Kawasaki disease, a disease that reaches the heart

The health of the little ones is an issue that takes away more than one parent's sleep. Especially when the ailment occurs in sensitive areas such as the heart or liver; or when this condition is not a simple cold. This is the case of Kawasaki disease, which affects the circulatory vessels of children and that can have consequences in the coronary arteries, that is, those that they reach the heart.

What is Kawasaki disease?

The Spanish Association of Pediatrics, AEP, defines the Kawasaki disease as a vasculitis (inflammation of blood vessels) that affects small and medium arteries that distribute blood throughout the body. The risk of this condition is that it can have consequences in the coronary arteries, those that reach the heart. The Heart Foundation suggests that coronary aneurysms may appear in 20% of cases that have not received adequate treatment.

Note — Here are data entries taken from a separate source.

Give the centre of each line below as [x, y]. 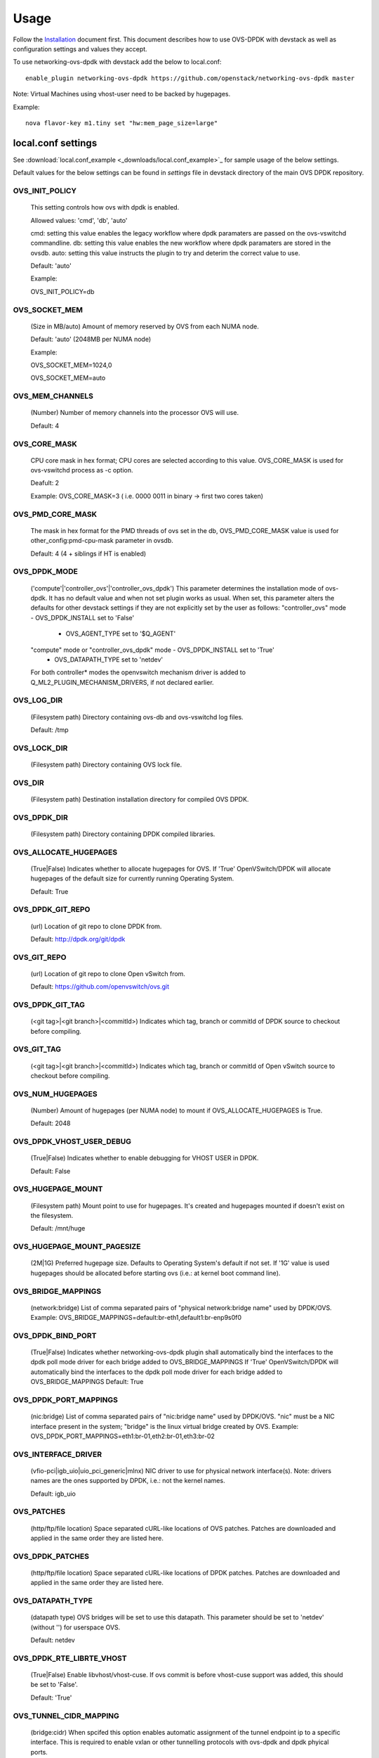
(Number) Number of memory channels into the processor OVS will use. [134, 413]
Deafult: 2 [45, 483]
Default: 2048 [51, 1123]
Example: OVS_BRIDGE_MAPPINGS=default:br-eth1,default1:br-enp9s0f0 [136, 1318]
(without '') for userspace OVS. [75, 1627]
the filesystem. [52, 1216]
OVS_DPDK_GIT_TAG [49, 1005]
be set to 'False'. [54, 1685]

The AEP notes that most cases of Kawasaki disease occur in children under the age of five, especially in children between 18 and 36 months. For its part, the Heart Foundation, points out that it is rare to see this type of ailments in children over eight years. As to how it originates, its exact causes are not known, but Spanish pediatricians suggest that there may be a genetic predisposition, which would explain why not all minors in the world are as likely to suffer from this condition as it is in Asia, especially in Japan, where a greater number of these cases are registered.

Symptoms of Kawasaki disease


Unfortunately, this disease has no known prevention. Therefore, parents should be alert to the appearance of symptoms that may mean that the child actually has the Kawasaki disease. The AEP points out several symptoms that could make the alarms jump: fever, red eyes but without legañas, inflammation of the tongue and lips, rash on the skin, inflammation of the ganglia of the neck and redness or swelling of the hands and feet.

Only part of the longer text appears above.